Exercise data

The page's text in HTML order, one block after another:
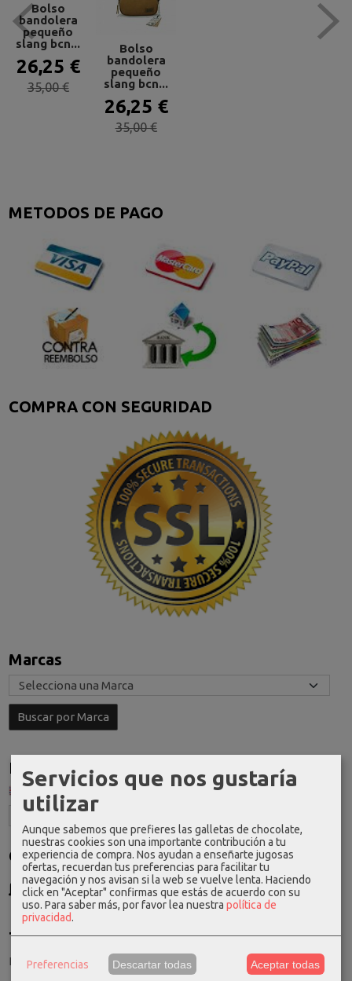
METODOS DE PAGO
COMPRA CON SEGURIDAD
Marcas
Idioma
Costes de Envío
GRATIS *
Consultar Destinos
Tu Carrito (0)
El carrito de la compra está vacío
Bolso
bandolera
pequeño
slang bcn...
26,25 €
35,00 €
Bolso
bandolera
pequeño
slang bcn...
26,25 €
35,00 €
Servicios que nos gustaría
utilizar
Aunque sabemos que prefieres las galletas de chocolate,
nuestras cookies son una importante contribución a tu
experiencia de compra. Nos ayudan a enseñarte jugosas
ofertas, recuerdan tus preferencias para facilitar tu
navegación y nos avisan si la web se vuelve lenta. Haciendo
click en "Aceptar" confirmas que estás de acuerdo con su
uso. Para saber más, por favor lea nuestra política de
privacidad.
Preferencias Descartar todas Aceptar todas

Task to complete
From the line that contains "navegación y nos" through the last line of the listing, every line is to be restated word for word, both ends included.

Task output
navegación y nos avisan si la web se vuelve lenta. Haciendo
click en "Aceptar" confirmas que estás de acuerdo con su
uso. Para saber más, por favor lea nuestra política de
privacidad.
Preferencias Descartar todas Aceptar todas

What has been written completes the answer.